Popular strategy tools used by businesses include SWOT analysis and scorecards. Strategy tools are seen as a means that provides companies with practical ways of making use of scientific theories in order to improve competitiveness. However, this is only one side of the overall picture.
According to Juha Olava's doctoral dissertation completed at the Aalto University School of Economics, strategy tools can also be used to promote the views and interests of individuals and groups in a company. In his dissertation, Olava examines strategy tools as a means to participate in a company's internal power struggles and use power.
According to Olava, the organizational political use of strategy tools is based on two factors. Firstly, the prevailing discourses in business administration provide ample justifications for the choice and customization of strategy tools, and the organizational political characteristics of these tools can be hidden behind these justifications.

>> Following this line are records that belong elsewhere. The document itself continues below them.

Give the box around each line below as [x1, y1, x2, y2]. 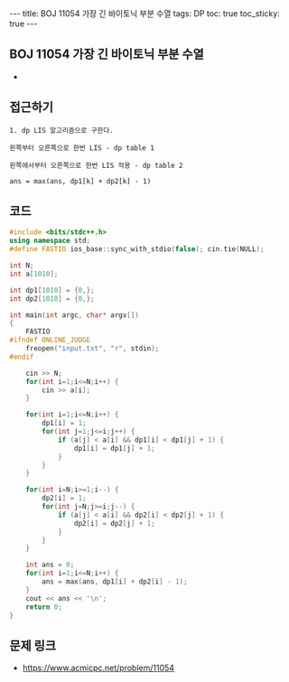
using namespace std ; [9, 237, 91, 246]
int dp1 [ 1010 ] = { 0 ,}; [9, 285, 95, 294]
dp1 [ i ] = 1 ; [42, 418, 88, 428]
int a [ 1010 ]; [9, 269, 59, 278]
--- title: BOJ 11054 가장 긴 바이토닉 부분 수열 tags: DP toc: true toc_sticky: [9, 8, 280, 19]
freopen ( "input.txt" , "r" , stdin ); [25, 344, 160, 353]
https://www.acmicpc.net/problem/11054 [22, 662, 174, 674]
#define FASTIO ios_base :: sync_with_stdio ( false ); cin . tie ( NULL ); [9, 245, 265, 254]
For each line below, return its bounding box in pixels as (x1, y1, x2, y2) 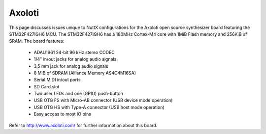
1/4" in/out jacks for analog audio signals (33, 56, 117, 62)
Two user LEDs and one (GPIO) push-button (33, 91, 123, 97)
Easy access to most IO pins (33, 111, 91, 117)
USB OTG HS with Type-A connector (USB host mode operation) (33, 104, 165, 110)
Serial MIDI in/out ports (33, 77, 81, 83)
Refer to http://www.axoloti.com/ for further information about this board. (9, 122, 158, 128)
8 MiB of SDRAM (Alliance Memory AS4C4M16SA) (33, 70, 136, 76)
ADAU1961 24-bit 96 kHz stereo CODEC (33, 49, 115, 55)
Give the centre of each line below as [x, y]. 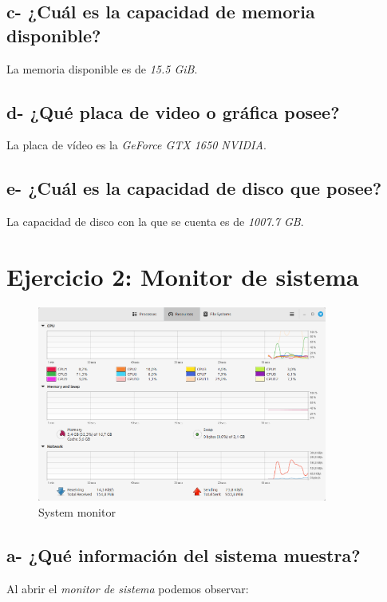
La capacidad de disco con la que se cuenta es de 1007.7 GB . [155, 222]
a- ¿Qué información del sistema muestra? [184, 555]
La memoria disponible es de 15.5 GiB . [102, 68]
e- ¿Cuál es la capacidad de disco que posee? [194, 188]
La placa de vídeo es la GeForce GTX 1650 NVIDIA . [136, 145]
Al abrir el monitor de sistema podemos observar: [128, 588]
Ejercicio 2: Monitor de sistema [183, 276]
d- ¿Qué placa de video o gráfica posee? [173, 111]
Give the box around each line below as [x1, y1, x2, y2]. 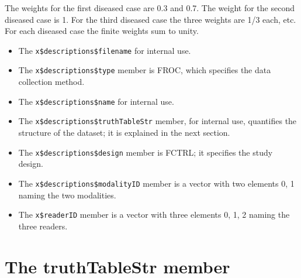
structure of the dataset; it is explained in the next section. [18, 126, 230, 138]
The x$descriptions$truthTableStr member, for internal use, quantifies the [18, 115, 297, 127]
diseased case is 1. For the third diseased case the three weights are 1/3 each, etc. [5, 13, 296, 25]
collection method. [18, 75, 85, 88]
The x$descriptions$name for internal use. [18, 95, 174, 107]
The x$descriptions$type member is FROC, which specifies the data [18, 64, 271, 76]
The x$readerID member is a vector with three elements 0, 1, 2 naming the [18, 208, 290, 221]
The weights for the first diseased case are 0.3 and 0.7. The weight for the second [5, 2, 295, 13]
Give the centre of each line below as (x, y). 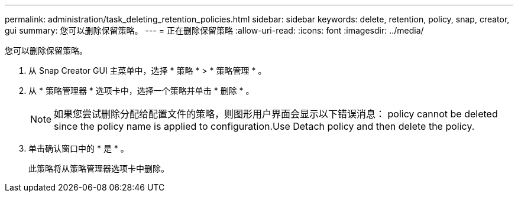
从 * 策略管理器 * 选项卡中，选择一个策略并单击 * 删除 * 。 (141, 91)
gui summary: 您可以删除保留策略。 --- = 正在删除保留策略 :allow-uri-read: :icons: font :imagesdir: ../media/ (214, 30)
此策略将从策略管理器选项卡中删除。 (99, 168)
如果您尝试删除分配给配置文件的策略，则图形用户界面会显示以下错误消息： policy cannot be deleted (276, 114)
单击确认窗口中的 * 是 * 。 (79, 148)
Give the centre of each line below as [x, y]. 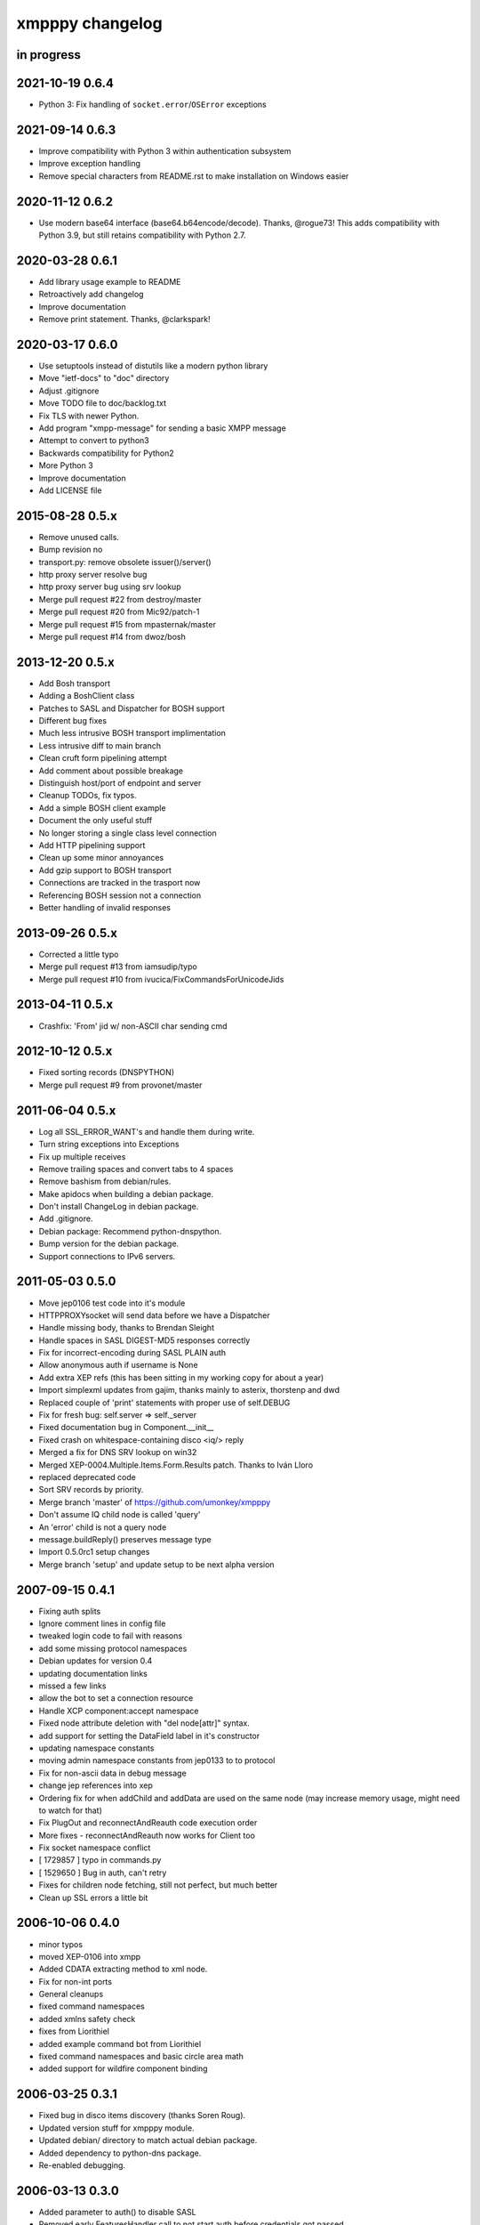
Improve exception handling [90, 164]
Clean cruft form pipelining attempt [103, 758]
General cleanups [71, 1994]
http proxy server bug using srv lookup [110, 587]
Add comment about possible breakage [111, 771]
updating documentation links [93, 1673]
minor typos [61, 1944]
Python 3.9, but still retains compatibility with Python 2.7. [142, 235]
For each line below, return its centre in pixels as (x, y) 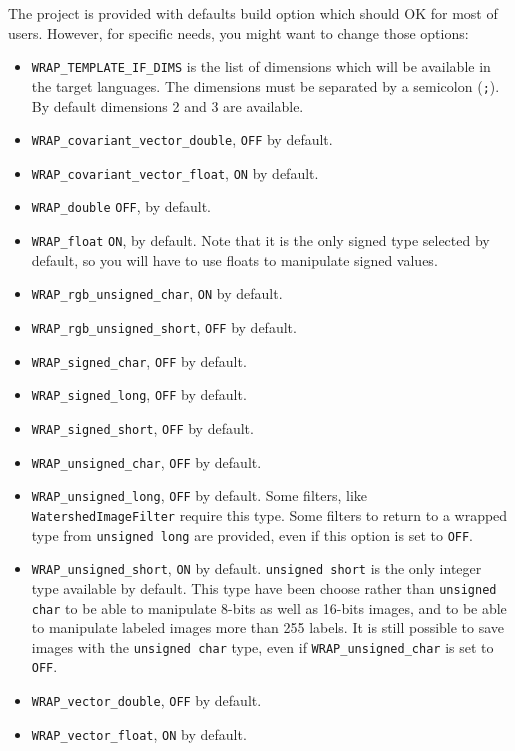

Secondly, the moral systems of businesses ensure that the true reasons for the existing structures are not revealed. The moral systems in place make exposing the organizational political impacts of the tools in use extremely difficult.
Executives benefit from internal power struggles
According to the research results, different activity-based managerial groups may disagree about the most suitable strategy process model due to organizational political reasons.
Managers actively defended the use of the strategy process models they preferred by presenting managerial and economic facts that supported their view. However, Olava's analysis reveals that each suggested model would have strengthened the position of the supporting managerial group in the strategy process.
According to Olava's study, the executives at the highest corporate level may benefit from the power struggle between different managerial groups. The executives can steer the competition for control over the choice of strategy tools from the present towards the future.
One way of doing this is launching new strategy tools designed for the calmer future in the middle of an ongoing change.
The power-hungry managerial groups can also be given special privileges in developing and implementing these strategy tool solutions of tomorrow. This can help to provoke the power struggle concerning the future strategy process and turn the attention away from the acute strategy process.